What is a Web Accumulator?

by Joe Connelly , Product Manager - Winding and Slitting

February 25, 2021


As the name implies, a web accumulator is a machine built for one primary function, to accumulate and temporarily store material fed from or into a continuous process to a machine or operation that must be momentarily stopped or run slower than its processing line speed. The goal is to prevent any disruption of the continuous process while ensuring proper web tracking and tension for the concurrent processes during these speed changes. Accumulators are found immediately downstream of an unwind or upstream of a winder to facilitate roll changes at reduced speeds on web lines that cannot tolerate process speed changes while these roll handling functions are being performed. 

Accumulators can take various forms, which are generally dictated by the level of web handling accuracy required, from simple J-box or flat belt scrays to precision-guided, translating multi-roller machines. A scray is used to gently fold the web in a serpentine manner. It most commonly uses a hook-shaped fabrication (aka a “J-box”) to passively let the web pile upon itself when the speed with which it is loaded into the scray is greater than the rate at which it is withdrawn from the opposite end. Many textile and non-woven processes have used this accumulator design for decades, as these webs can be much less sensitive to damage when handled in this manner and during potentially large tension variations. Conveyor-type scrays are often installed inside process ovens and facilitate long dwell times at the required conditions that allow a web to properly cure or dry without requiring an enormously long oven that occupies a lot of floor space in the factory.

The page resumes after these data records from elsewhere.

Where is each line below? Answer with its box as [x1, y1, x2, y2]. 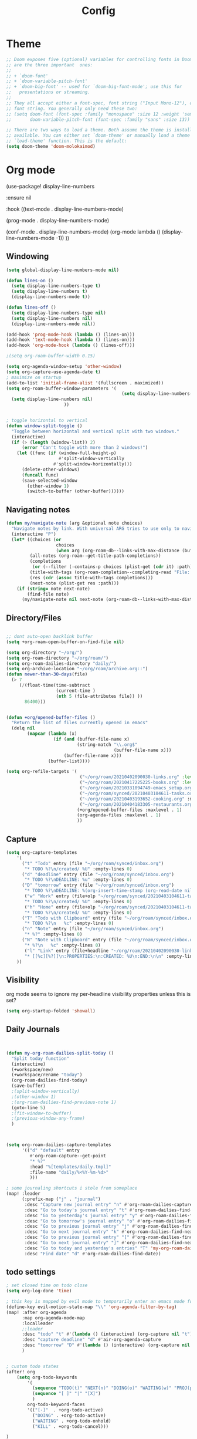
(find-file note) [27, 591, 69, 597]
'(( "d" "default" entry [21, 1147, 80, 1153]
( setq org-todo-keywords [16, 1374, 77, 1380]
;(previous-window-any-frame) [11, 1116, 85, 1122]
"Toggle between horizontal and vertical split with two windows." [11, 428, 180, 434]
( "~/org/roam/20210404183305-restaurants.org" [79, 801, 195, 808]
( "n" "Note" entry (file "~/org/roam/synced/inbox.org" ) [21, 926, 164, 932]
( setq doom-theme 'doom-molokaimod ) [6, 144, 96, 150]
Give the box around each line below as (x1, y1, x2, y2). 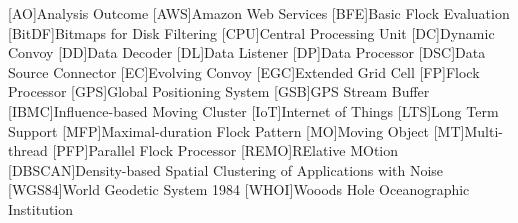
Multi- (464, 120, 503, 141)
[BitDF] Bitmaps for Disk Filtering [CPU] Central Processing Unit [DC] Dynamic (8, 22, 495, 43)
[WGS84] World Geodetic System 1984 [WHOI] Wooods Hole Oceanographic (8, 179, 470, 200)
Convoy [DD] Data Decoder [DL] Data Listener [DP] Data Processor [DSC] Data (8, 42, 486, 63)
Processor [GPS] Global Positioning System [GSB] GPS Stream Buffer (8, 81, 430, 102)
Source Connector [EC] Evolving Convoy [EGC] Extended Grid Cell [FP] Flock (8, 61, 480, 82)
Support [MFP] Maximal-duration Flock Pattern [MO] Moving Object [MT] (8, 120, 465, 141)
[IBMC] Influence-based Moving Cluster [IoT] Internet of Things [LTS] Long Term (8, 100, 499, 121)
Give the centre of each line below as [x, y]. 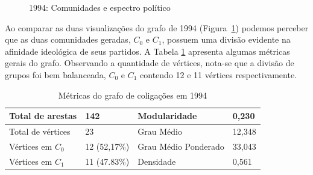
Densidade [157, 161]
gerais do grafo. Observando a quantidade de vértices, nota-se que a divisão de [150, 63]
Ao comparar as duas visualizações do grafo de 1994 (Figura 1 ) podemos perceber [157, 27]
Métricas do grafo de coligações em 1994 [133, 95]
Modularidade [167, 116]
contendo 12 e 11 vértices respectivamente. [218, 74]
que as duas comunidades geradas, [68, 39]
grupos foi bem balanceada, [55, 74]
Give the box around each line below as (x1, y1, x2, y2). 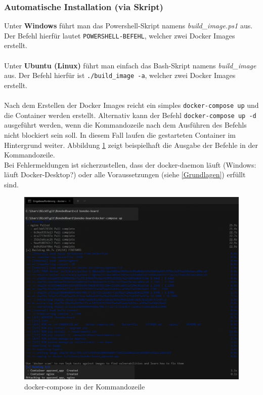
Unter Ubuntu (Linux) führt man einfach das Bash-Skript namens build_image (4, 60, 256, 70)
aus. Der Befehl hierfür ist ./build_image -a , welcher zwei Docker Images (4, 70, 236, 81)
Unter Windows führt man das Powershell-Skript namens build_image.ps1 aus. (4, 20, 253, 31)
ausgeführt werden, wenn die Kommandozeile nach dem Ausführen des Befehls (4, 120, 247, 130)
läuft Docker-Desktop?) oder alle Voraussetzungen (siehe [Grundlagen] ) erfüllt (4, 169, 246, 180)
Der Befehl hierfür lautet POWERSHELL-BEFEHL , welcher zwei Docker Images (4, 30, 235, 41)
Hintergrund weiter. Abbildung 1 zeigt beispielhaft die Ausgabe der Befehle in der (4, 139, 258, 150)
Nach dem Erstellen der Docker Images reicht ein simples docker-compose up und (4, 100, 259, 110)
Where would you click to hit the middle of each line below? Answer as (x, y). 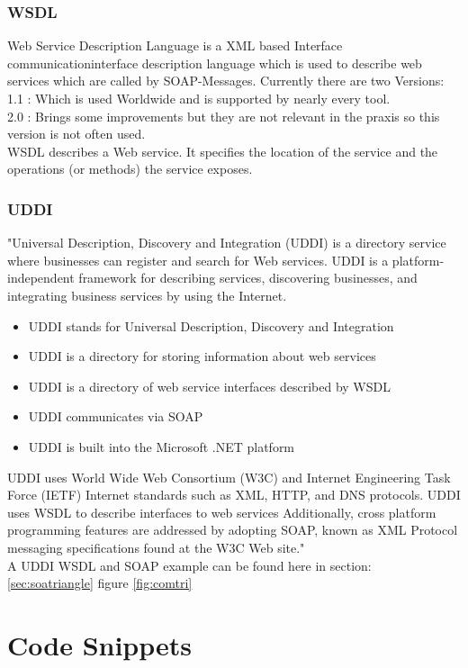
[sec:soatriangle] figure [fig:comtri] (100, 583)
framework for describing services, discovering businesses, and (248, 278)
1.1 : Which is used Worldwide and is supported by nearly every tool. (199, 98)
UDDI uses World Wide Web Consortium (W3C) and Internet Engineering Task (229, 477)
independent (41, 278)
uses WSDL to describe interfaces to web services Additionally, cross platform (222, 512)
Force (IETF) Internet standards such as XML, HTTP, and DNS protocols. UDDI (234, 495)
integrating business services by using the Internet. (147, 295)

Plastic extrusion lines, or roll-to-roll printing, laminating, or coating processes that demand more accurate web handling, will typically use roller-type accumulators, which more effectively control web handling behavior. These accumulators can store anywhere from a few inches to hundreds of feet of web material. They do this by passing the material over two groups of rollers that move apart from each other ― either one fixed and one translating group or two translating groups ― thus lengthening the web path as the roller groups move apart. They are more commonly designed with vertical roller movement; however, some horizontal designs exist that utilize the space above a pair of unwinds to achieve a more compact installation. Pneumatic or hydraulic cylinders can be used to actuate the moveable roller carriage(s) while maintaining the intended web tension, but motorized carriages are generally more precise. Alignment of the rollers both within each group and between groups can be critical for sensitive web applications. Design elements that ensure the translating roller carriage(s) remain level and aligned during movement are essential for proper web tracking but can quickly add complexity and cost to the machine.

It generally follows that manufacturing lines with processes that require long stoppage times will require more significant amounts of web storage capacity and thus more costly accumulators that can potentially occupy a larger area of your factory. To calculate the amount of storage required, you must first understand how much time a specific function (such as a splice on an unwind) will take and, therefore, how much material is being produced while the rest of the line runs at production speed.  This time is typically the bulk of the storage requirement. However, any time the web speed entering and exiting the accumulator differs from the primary processing speed, such as during machine deceleration and acceleration, this differential speed results in additional storage capacity needed. 

For example, let's say we are unwinding large rolls of material at a maximum speed of 200 feet per minute on a system that must stop the web to perform a butt splice. The stoppage-time required to complete the splice is 20 seconds. The unwind can slow the expiring roll to a stop in 5 seconds and then accelerate the new roll up to operating speed in 10 seconds. This accumulator's storage capacity is sized by calculating 8’-4" for deceleration, 66’-8" for splicing, 16’-8" for acceleration, for a total capacity of 91’-8".  In practice, a factor of safety is applied to this calculation to account for deviations from the above estimates. An accumulator with 95 to 100 feet of storage capacity would therefore be recommended.

This capacity can be accomplished in several ways depending on the space available for the installation.  It can be designed to be tall with fewer rollers in the machine direction. If overhead clearance is low, it must use more rollers and be longer in the machine direction to achieve the required capacity.  Web width, minimum bend radius, and required web tension all determine the necessary roller sizes, impacting the overall machine footprint. An accumulator with five rollers in the translating carriage can store ten feet of the web for every foot of carriage movement. So, 100 feet of material storage would require ten feet of roller movement, which may require a machine that is over fifteen feet tall. If this exceeds the height constraint, more rollers are needed, thus allowing a decrease in height but with a corresponding increase in the machine's length and its cost. The cost can also vary substantially, not just based on the amount of accumulation necessary but also based on structural rigidity, carriage, and roller tolerances, and the possibility of requiring low friction and/or driven components to minimize drag.

Some processes can be automated and performed without slowing down, thus eliminating the need for a web accumulator. This automation can very often result in a more cost-effective solution that occupies less space on the factory floor. However, for those challenging applications where a process must slow down or stop, one proven method to fulfill your production requirements is using a web accumulator. In those situations, the vital decision is to choose the appropriate style that your material and process can tolerate.